AJC.com > Sports > Soccer blog > Archives > 2006 > June > 09 > Entry
It’s finally here! So cheer up!
The Atlanta Journal-Constitution
Off the Ball’s traumatic third grade experience led her to grasp a singular, inescapable conclusion: Schoolmarms are the scourge of the educational experience.
This belief has been further reinforced by the come-lately chiming from America’s sportswriting sweetheart about why Americans don’t get the World Cup.
While it’s hard not to agree with every word she has said, the you-better-eat-your-vegetables quality to her writing (she knows no other way to put words together) is typically depressing. Yes, some of my readers point out, this is the best thing she’s written in a long time. That’s just the problem, isn’t it?
Today is the start of the World Cup. In about three hours time, Germany kicks off with Costa Rica, and a month of bliss, joy, exasperation and insanity will be for the taking for those of us who care to soak it all in. I could care less about why most of my fellow countrypersons don’t give a good corner kick about the game.
If they want to obsess with baseball on-base percentages, third-string tight end recruits or whatnot, then let them. That’s all fine by me. If knuckleheads hosting call-in radio shows want to bash soccer, they should go right ahead. If the game generates nothing but a big yawn on these shores, who am I to tell them to wake up?
This column, as are so many that have penned by American scribes in recent days, smacks of “it’s all about us.” Why can’t WE get with the program? Why can’t WE get excited? Yes, I wish the World Cup were the manic focus of this nation’s attention. I wasn’t here four years ago when the Yanks made their quarterfinal run, as I was chronicling it in Korea. But I’ve been told that it was the biggest sports story in America for a few days, from the Mexico to the Germany games.
That’s a big breakthrough, folks. Just because we don’t have dancing samba girls shaking their thighs around The Bruce for a month beforehand, or have the ridiculous press corps following the Yanks that Beckham, England & Co. have to deal with doesn’t mean there’s a dearth of following here.
We’ve got posted on this website a list of a dozen or so places in the Atlanta area to watch the games.
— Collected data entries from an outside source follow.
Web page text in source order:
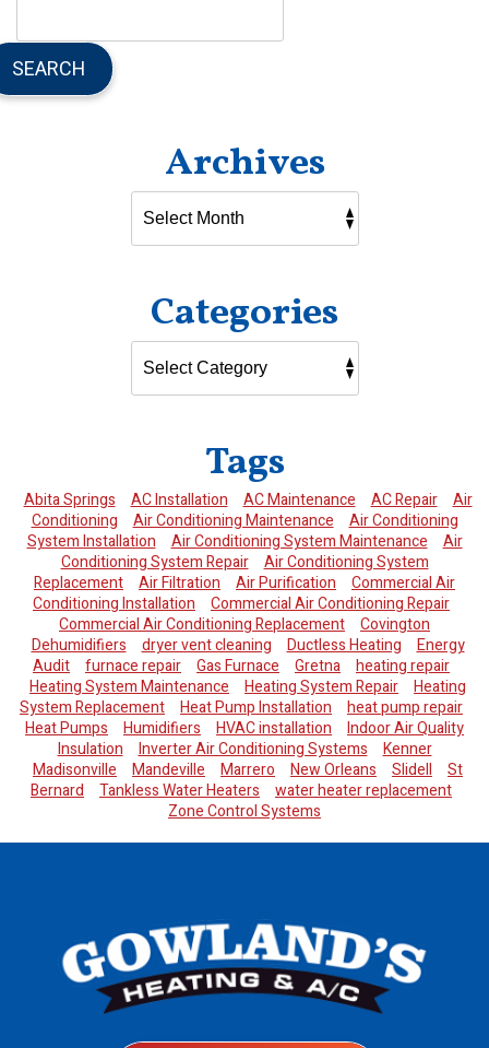
SEARCH
Archives
Categories
Tags
Abita Springs AC Installation AC Maintenance AC Repair
Air
Conditioning
Air Conditioning Maintenance
Air Conditioning
System Installation
Air Conditioning System Maintenance
Air
Conditioning System Repair
Air Conditioning System
Replacement
Air Filtration Air Purification
Commercial Air
Conditioning Installation
Commercial Air Conditioning Repair
Commercial Air Conditioning Replacement
Covington
Dehumidifiers
dryer vent cleaning Ductless Heating
Energy
Audit
furnace repair Gas Furnace Gretna
heating repair
Heating System Maintenance
Heating System Repair
Heating
System Replacement
Heat Pump Installation
heat pump repair
Heat Pumps
Humidifiers HVAC installation
Indoor Air Quality
Insulation
Inverter Air Conditioning Systems
Kenner
Madisonville
Mandeville Marrero New Orleans Slidell
St
Bernard
Tankless Water Heaters
water heater replacement
Zone Control Systems
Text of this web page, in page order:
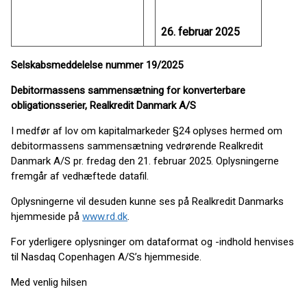
26. februar 2025
Selskabsmeddelelse nummer 19/2025
Debitormassens sammensætning for konverterbare
obligationsserier, Realkredit Danmark A/S
I medfør af lov om kapitalmarkeder §24 oplyses hermed om
debitormassens sammensætning vedrørende Realkredit
Danmark A/S pr. fredag den 21. februar 2025. Oplysningerne
fremgår af vedhæftede datafil.
Oplysningerne vil desuden kunne ses på Realkredit Danmarks
hjemmeside på www.rd.dk.
For yderligere oplysninger om dataformat og -indhold henvises
til Nasdaq Copenhagen A/S’s hjemmeside.
Med venlig hilsen
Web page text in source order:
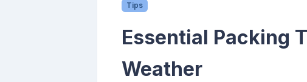
Tips
Essential Packing
Weather

Some are hospitable to fans of particular nations, and we know the list is far from complete. In the first week I aim to visit a few. On days I want to stay home and watch, I’m comforted by the fact that the ESPN monolith is covering every game, and is really starting to take this event seriously. Although I understand no Spanish, I may catch a bit on Univision once in a while.
And we can listen to, watch or read just about every word uttered or printed about the World Cup on the Internet. Yesterday I tuned into the BBC’s Five Live Sports show from Munich, and it was a romp, alternately informative and entertaining in the uniquely British way. The only thing you can’t hear are the games, which are available for streaming only in the U.K. If you need your fix, you can get it, for the most part.
This is too happy and exciting a time to be worrywarts about why our country is isolationist about soccer. There are far too many people here, including many of you, who feel the way I do, for this to bring us down.
We are beyond that. Too bad that so many of my countrypersons, and fellow media professionals, can’t see beyond their own myopia to enjoy it anyway.
The schoolmarms wouldn’t appreciate The Guardian’s last pre-World Cup podcast, which talks about naughty things in such a refreshing, adult way that make many of us here in The Land of the Free and the Home of the Brave very uncomfortable.
Near the end, the lads discuss the new line of condoms issued for England’s appearance in the World Cup. These products are known as “Victory Vibes,” and the bhoys wonder if the slogan “Come On, England” should or shouldn’t have a comma. I’m no grammarian, but I do know if England doesn’t do so well sales will surely plummet.
Oh, the schoolmarms are uptight now, just as they are by the sight of the samba girls.
Enjoy it all, folks, and I’ll be back after the games today.




DEL.ICIO.US



Comments
Commenting is now closed for this entry.
By Chris
June 9, 2006 9:53 AM | Link to this
Excellent quote off of BBC.COM from a resident of Deutschland and how he shall observe the holy month of The World Cup:
“The special thing I will be doing to mark this month is wake up each day not knowing where I have been or what I have done the night before”
Binlargen
By Rutuger
June 9, 2006 10:32 AM | Link to this
Anyone know where there is a live online audio stream of the World Cup games?
GO TEAM USA!!!
By Don
June 9, 2006 10:54 AM | Link to this
XM-radio has two channels dedicated to World Cup coverage. One in English and one in Spanish for the illegal immigrants.
By Horn Guy Dos
June 9, 2006 11:37 AM | Link to this
Don,
I’m fluent in Spanish and I’m a white American. I prefer to listen/watch in Spanish.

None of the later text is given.